Titanic survivor sells mementos to pay for care

Like I said...it is all speculation. I have read up on reports about the Titanic and the aftermath...there were conflicting stories about the victims being compensated well. Some even turned them down since they felt that a life is priceless. Most likely, they got under-compensated.

Yeah, it's under compensated.
 
damn, I don't think she will get 5,200. I think she will get more than that amount cause these precious things are very rare and a lot of people who is interested in the titanic schitt can get ahold of it, i'd like to find out how much was reached if it was sold in the near future. :eek3:
 
ah thats sad, she's a lovely lady too, my wife spent a day with her, thanks for pointing this out I hadn't heard it before
 
You would think that with England's oh-so-wonderful healthcare system this lady would be taken care of for life. I guess Michael Moore's documentary had some inaccuracies, after all.
 
Are they ever going to do anything about the ship being under water? Would be nice if they can pull it out and put it in a huge museum.
 
Wow Interesting .. Hope she finds a way get money :(
 
You would think that with England's oh-so-wonderful healthcare system this lady would be taken care of for life. I guess Michael Moore's documentary had some inaccuracies, after all.

it's "british" healthcare, not english as you incorrectly said, there are 4 countries within the UK all get healthcare, not just england.
and it's a hell of alot better than US where the poor can't afford care.
but it doesnt stretch to care homes, there are limited spaces available, and it costs the earth to go to a private one. I assume thats what the probelm with her is, it's the only thing the health board doesnt give you free.
but had she went for a community care hiome(not so spoiled) she wouldnt have had to pay.
but that would ahve all depended on how long she has lived here for, we shouldnt have to shell out for people who move abroad then come home in retirement without payign any taxes to cover health care through the years.
but i hope she comes good, i didnt meet her but my wife said she's lovely.
 
it's "british" healthcare, not english as you incorrectly said, there are 4 countries within the UK all get healthcare, not just england.
and it's a hell of alot better than US where the poor can't afford care.
but it doesnt stretch to care homes, there are limited spaces available, and it costs the earth to go to a private one.
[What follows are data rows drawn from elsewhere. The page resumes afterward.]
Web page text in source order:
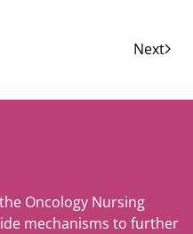
Next
Oncology Nursing
mechanisms to further
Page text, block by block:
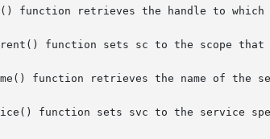
function retrieves the handle to which
function sets sc to the scope that
function retrieves the name of the
function sets svc to the service

I assume thats what the probelm with her is, it's the only thing the health board doesnt give you free.

a hell lot better than USA? So... what about this unfortunate Titanic survivor? How is that a hell lot better? Something tells me that this country doesn't take care of its own hero/survivor.

epic fail, son
 
a hell lot better than USA? So... what about this unfortunate Titanic survivor? How is that a hell lot better? Something tells me that this country doesn't take care of its own hero/survivor.

epic fail, son


she lived in the states for years, she could have chosen a state run home, but she chose private, which is just that, you need to pay for that yourself, it ws her choice, and like i added to my last post i have no idea how long she stayed here, she lived in the US for years, you need to pay your taxes in the uk, why shoudl we pay for people(if thats the case) who decide to come back for retirement? they wouldnt have had paid a penny in taxes to help run the free health treatment.
 
ps if you open the link for the newspaper article it clearly states that, no i didnt either lol, but whats the point of this post now i have read it, lol the article clearly explains why she has run out of cash, she chose the luxury option, she wasn't left high and dry by the health board.
 
She said rooms at the nursing home cost between $1,000 and $1,550 a week, depending on the level of care the resident needs, but declined to discuss Dean's situation, saying it was a private matter.
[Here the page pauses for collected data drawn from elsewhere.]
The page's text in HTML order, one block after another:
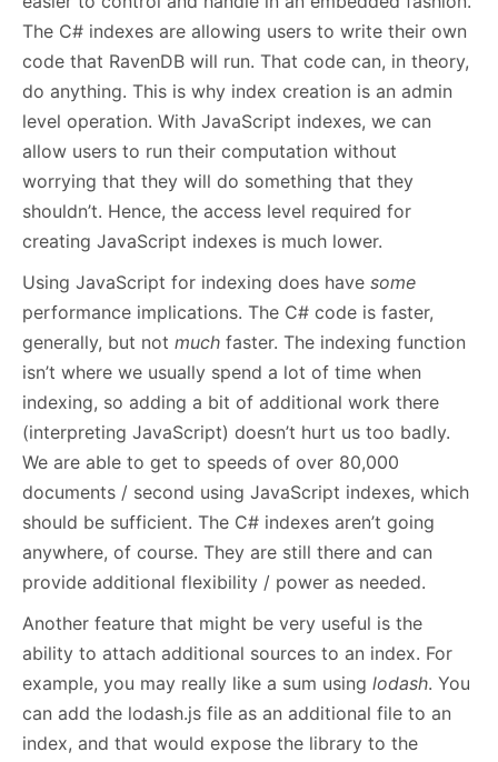
The C# indexes are allowing users to write their own
code that RavenDB will run. That code can, in theory,
do anything. This is why index creation is an admin
level operation. With JavaScript indexes, we can
allow users to run their computation without
worrying that they will do something that they
shouldn’t. Hence, the access level required for
creating JavaScript indexes is much lower.
Using JavaScript for indexing does have some
performance implications. The C# code is faster,
generally, but not much faster. The indexing function
isn’t where we usually spend a lot of time when
indexing, so adding a bit of additional work there
(interpreting JavaScript) doesn’t hurt us too badly.
We are able to get to speeds of over 80,000
documents / second using JavaScript indexes, which
should be sufficient. The C# indexes aren’t going
anywhere, of course. They are still there and can
provide additional flexibility / power as needed.
Another feature that might be very useful is the
ability to attach additional sources to an index. For
example, you may really like a sum using lodash. You
can add the lodash.js file as an additional file to an
index, and that would expose the library to the

Although Britain has a free health care system, private providers offer more comprehensive services for a fee. In the case of nursing homes, state-run facilities are available and cost much less than private ones. But they are more spartan and offer fewer amenities, such as shared rooms and no private TVs.
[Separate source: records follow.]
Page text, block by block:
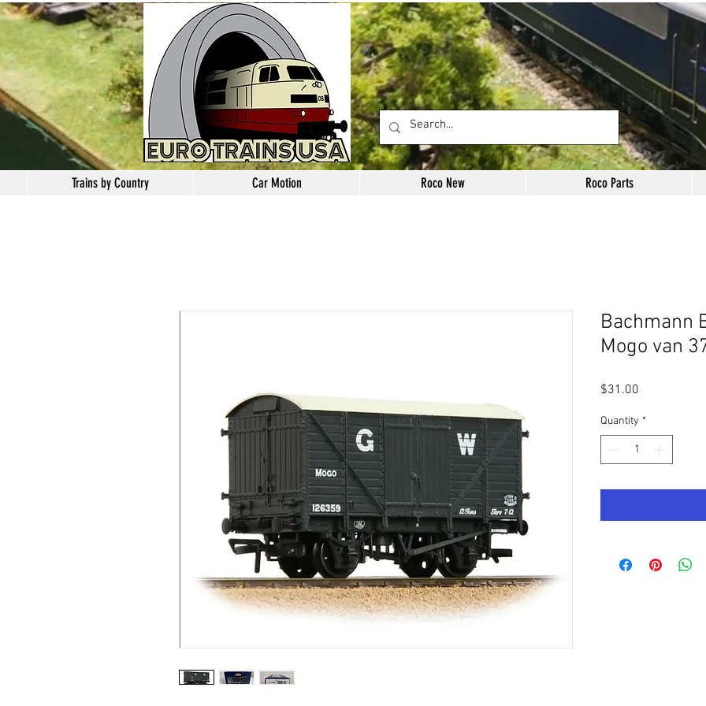
Trains by Country Car Motion Roco New Roco Parts
Bachmann
Mogo van
$31.00
Quantity *
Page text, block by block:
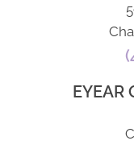
EYEAR
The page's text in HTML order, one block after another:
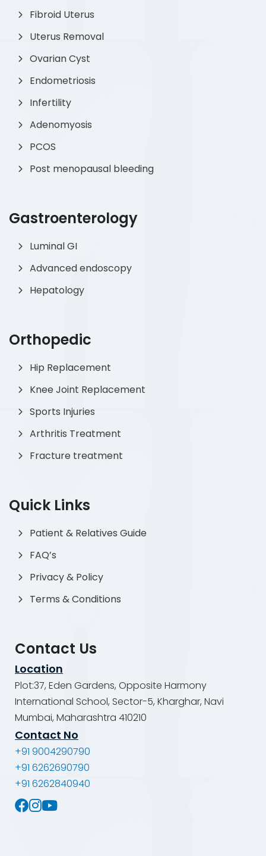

Local authorities often pay a portion of the costs of private nursing home care based on an individual's assets; anyone with more than $39,000 in assets has to pay their own fees.

all these insanely high taxes and still have "spartan" standard? nice... nice.... another epic fail.
 
it's "british" healthcare, not english as you incorrectly said, there are 4 countries within the UK all get healthcare, not just england.
and it's a hell of alot better than US where the poor can't afford care.
but it doesnt stretch to care homes, there are limited spaces available, and it costs the earth to go to a private one. I assume thats what the probelm with her is, it's the only thing the health board doesnt give you free.
but had she went for a community care hiome(not so spoiled) she wouldnt have had to pay.
but that would ahve all depended on how long she has lived here for, we shouldnt have to shell out for people who move abroad then come home in retirement without payign any taxes to cover health care through the years.
but i hope she comes good, i didnt meet her but my wife said she's lovely.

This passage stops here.